Your objective: Keep the pictures out of the copy and print all the entries below exactly.

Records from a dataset
* * * * * * * * *
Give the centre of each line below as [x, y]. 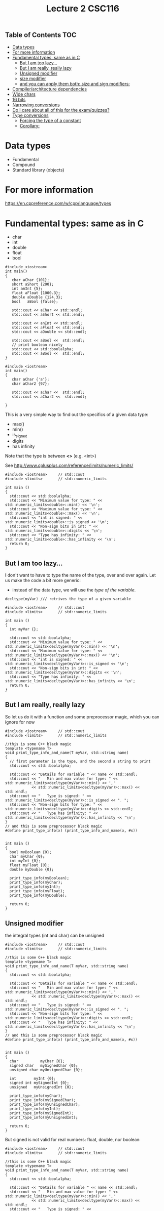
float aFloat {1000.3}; [36, 293]
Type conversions [30, 115]
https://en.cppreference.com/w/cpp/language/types [58, 204]
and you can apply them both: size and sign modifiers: [75, 84]
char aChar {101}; [31, 280]
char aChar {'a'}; [31, 379]
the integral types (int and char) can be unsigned [55, 935]
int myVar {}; [24, 629]
* * * * * * * * *
Task solution:
Give the centre of each line below as [x, y]. 
float aFloat {1000.3}; [36, 293]
Type conversions [30, 115]
https://en.cppreference.com/w/cpp/language/types [58, 204]
and you can apply them both: size and sign modifiers: [75, 84]
char aChar {101}; [31, 280]
char aChar {'a'}; [31, 379]
the integral types (int and char) can be unsigned [55, 935]
int myVar {}; [24, 629]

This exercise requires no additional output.